The point is, can this new technology be as efficient as a compressor, as cheap as a compressor and as DURABLE as a compressor?
That said, perhaps it will find applications outside of keeping your OJ cool and your brow dry. If it does, great; but the current tech is pretty good. I wish they were silent, but even at that, a modern fridge is pretty quiet too.
For all intensive purposes, "whom" is no longer a word. That begs the question, "who cares"?
I work in a group researching magnetocaloric refrigeration at room temperature. I read the Science paper, and this is about the same, except with electrical polarization instead of magnetic.
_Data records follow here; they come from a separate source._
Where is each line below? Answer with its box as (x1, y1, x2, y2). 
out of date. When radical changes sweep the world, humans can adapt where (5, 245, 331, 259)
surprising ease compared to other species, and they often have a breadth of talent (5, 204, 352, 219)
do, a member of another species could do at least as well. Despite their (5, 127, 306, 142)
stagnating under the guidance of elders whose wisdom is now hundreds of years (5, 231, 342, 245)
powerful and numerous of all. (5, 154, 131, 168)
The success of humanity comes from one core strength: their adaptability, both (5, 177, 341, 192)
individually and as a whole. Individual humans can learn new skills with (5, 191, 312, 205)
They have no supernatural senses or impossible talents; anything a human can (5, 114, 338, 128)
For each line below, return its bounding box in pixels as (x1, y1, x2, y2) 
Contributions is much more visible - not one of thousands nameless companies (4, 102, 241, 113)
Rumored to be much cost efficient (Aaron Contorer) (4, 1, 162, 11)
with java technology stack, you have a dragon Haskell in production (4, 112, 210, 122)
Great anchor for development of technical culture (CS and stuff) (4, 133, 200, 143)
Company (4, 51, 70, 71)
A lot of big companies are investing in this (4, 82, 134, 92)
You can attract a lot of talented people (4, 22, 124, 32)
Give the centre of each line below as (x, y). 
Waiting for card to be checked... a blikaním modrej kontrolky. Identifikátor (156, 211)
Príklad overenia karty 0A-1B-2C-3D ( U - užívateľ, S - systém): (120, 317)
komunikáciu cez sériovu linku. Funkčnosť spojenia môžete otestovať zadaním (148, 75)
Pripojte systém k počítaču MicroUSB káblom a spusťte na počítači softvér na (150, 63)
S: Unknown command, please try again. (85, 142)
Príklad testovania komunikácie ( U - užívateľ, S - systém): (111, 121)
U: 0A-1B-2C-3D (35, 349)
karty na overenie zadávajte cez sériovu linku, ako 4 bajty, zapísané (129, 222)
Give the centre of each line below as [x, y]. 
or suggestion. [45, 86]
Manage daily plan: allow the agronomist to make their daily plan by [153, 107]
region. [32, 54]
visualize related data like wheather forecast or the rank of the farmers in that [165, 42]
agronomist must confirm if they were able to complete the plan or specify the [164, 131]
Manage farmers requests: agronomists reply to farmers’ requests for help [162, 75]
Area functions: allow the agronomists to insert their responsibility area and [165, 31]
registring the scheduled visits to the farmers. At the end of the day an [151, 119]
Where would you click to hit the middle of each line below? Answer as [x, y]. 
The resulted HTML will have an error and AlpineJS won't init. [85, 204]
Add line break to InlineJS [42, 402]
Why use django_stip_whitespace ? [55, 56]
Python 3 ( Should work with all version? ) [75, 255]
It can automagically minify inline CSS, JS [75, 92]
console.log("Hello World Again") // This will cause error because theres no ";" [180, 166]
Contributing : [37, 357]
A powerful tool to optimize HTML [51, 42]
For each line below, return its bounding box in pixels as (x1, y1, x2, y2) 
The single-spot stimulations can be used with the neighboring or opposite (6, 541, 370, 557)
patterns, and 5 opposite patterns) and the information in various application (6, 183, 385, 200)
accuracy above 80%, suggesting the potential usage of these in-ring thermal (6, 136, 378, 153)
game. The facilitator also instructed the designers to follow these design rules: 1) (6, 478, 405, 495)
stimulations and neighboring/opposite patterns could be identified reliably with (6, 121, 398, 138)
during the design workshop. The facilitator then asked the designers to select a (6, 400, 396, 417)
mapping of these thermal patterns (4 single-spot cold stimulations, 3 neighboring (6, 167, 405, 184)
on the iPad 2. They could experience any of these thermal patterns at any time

It's promising in some ways, but have some potentially fatal problems.
1. 12 deg C is a really large temperature change, we have to do with 1-3C. My group would kill for a material like that, $EVIL_GENIUS_LAUGHTER. (With a design like this, it's possible to have a much greater cumulative change of temperature than what any single piece of material does, so that's how to cool from +25 to -18 C).
2. The hysteresis is not too high, look at fig. 1 in the paper. This is important, because hysteresis means you're converting electricity to heat inside your fridge. Many materials have great change in entropy and temperature when you put an electric or magnetic field on them, but it's killed for practical purposes by hysteresis.
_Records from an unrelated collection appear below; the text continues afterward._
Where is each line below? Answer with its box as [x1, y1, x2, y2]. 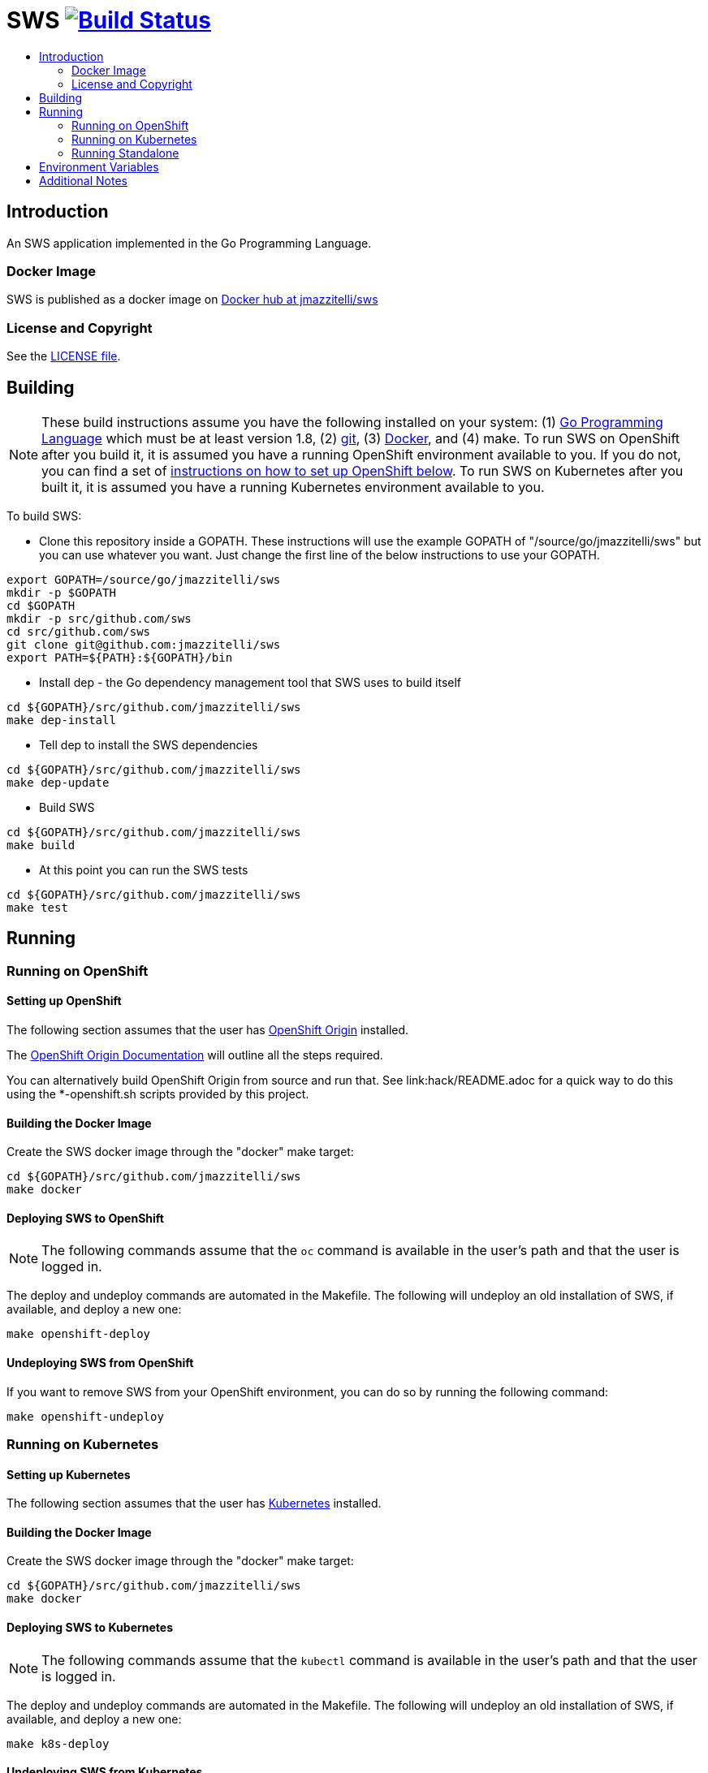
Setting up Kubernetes [6, 1467, 131, 1482]
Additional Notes [39, 173, 127, 188]
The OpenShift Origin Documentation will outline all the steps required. [6, 1048, 383, 1062]
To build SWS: [6, 508, 82, 523]
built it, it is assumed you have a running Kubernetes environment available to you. [41, 478, 545, 495]
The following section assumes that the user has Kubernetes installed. [6, 1496, 382, 1511]
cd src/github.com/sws [6, 624, 151, 638]
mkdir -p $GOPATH [6, 585, 116, 599]
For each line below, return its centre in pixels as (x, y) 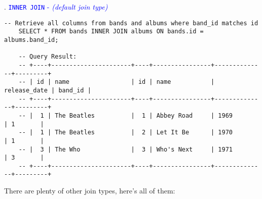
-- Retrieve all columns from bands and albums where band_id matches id (131, 23)
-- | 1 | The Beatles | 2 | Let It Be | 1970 (126, 133)
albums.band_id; (31, 40)
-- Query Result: (48, 57)
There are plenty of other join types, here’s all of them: (90, 191)
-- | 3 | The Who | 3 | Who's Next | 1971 (126, 149)
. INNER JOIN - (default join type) (56, 7)
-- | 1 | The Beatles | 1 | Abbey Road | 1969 (126, 115)
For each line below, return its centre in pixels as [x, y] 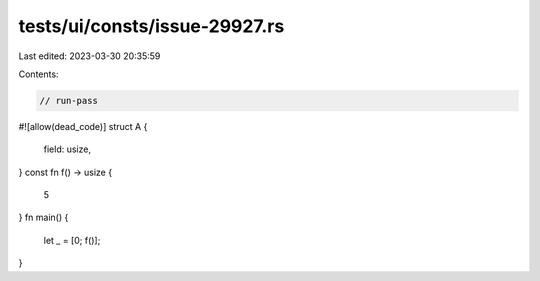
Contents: [38, 74]
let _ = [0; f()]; [72, 240]
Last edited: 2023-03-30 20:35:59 [89, 56]
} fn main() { [43, 217]
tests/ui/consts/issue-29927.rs [151, 26]
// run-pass [69, 100]
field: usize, [67, 149]
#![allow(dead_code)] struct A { [83, 126]
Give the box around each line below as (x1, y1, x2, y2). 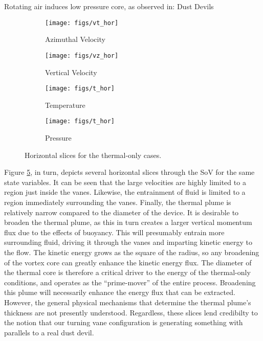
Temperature (45, 99, 85, 110)
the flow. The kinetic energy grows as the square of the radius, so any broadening (4, 246, 259, 257)
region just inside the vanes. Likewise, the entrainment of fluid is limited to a (4, 187, 246, 197)
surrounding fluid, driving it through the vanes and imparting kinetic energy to (4, 237, 253, 247)
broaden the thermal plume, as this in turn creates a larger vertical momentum (4, 217, 252, 228)
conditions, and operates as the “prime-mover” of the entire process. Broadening (4, 277, 256, 287)
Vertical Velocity (45, 66, 97, 77)
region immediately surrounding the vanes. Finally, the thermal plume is (4, 196, 231, 207)
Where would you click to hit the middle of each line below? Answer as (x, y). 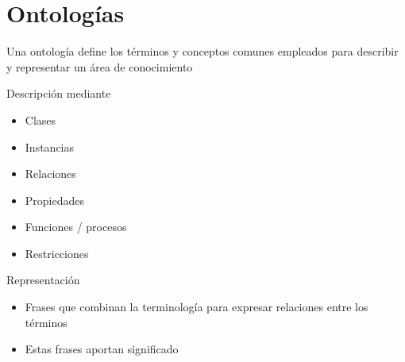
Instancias (50, 146)
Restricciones (57, 253)
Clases (40, 119)
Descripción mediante (59, 93)
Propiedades (55, 200)
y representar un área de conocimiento (100, 66)
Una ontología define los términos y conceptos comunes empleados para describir (202, 51)
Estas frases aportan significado (102, 349)
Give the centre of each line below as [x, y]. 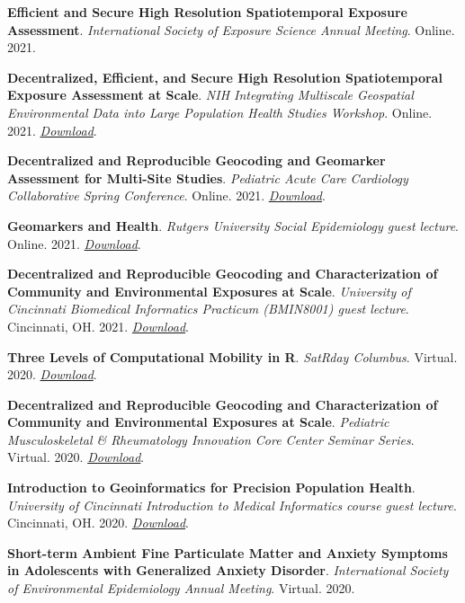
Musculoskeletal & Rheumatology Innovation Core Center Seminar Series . [211, 439]
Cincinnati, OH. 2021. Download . [98, 326]
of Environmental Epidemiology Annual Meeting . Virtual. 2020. [181, 588]
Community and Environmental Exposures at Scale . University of [209, 291]
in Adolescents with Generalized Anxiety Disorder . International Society [228, 570]
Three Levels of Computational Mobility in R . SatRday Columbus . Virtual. [232, 356]
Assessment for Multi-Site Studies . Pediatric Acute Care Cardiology [208, 177]
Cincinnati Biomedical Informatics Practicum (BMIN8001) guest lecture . [208, 309]

3. You need a really high electric field. The curves in the paper are done at 100-200 MegaV/m, meaning that you need 100-200 kV to polarize a layer of 1 mm thickness. A CRT uses voltages of around 20 kV, and so it's plausible to use thin layers, or just live with the fact that you'll only get 1-2 C temperature change. (Which means it has to compete with magnetic refrigeration on an even footing).
4. It's hard to polarize and depolarize the material without electric losses. (This is a problem for ferroelectric cooling in general). You're basically charging and discharging a huge capacitor, and you'll lose the charge on the capacitor every round. This could be fixed by putting it as the "C" in an oscillating (LCR) circuit with some inductance, but it's not easy to get an inductance (L) high enough, unless you run at high frequency. This material looks to work at high frequency (the hysteresis curves are taken at 1kHz), but how do you transport the heat into/out of it? If you run at 1kHz, you'll have less than half a ms to transfer heat to the cooling fluid, which means you'll need to use a very thin layer indeed. (Incidentally this will make it easier to get a strong field gradient). Then there's the problem of moving the cooling fluid back and forth over many layers of sub-mm thickness polymer. I'm not saying it can't be done, and there might very well be smart solutions I haven't thought of, but it's not trivial. (And btw, magnetic cooling doesn't have this problem, because we can use a permanent magnet with a several cm gap, and balance material moving into the gap with material moving out.)
Any sufficiently advanced libertarian utopia is indistinguishable from government.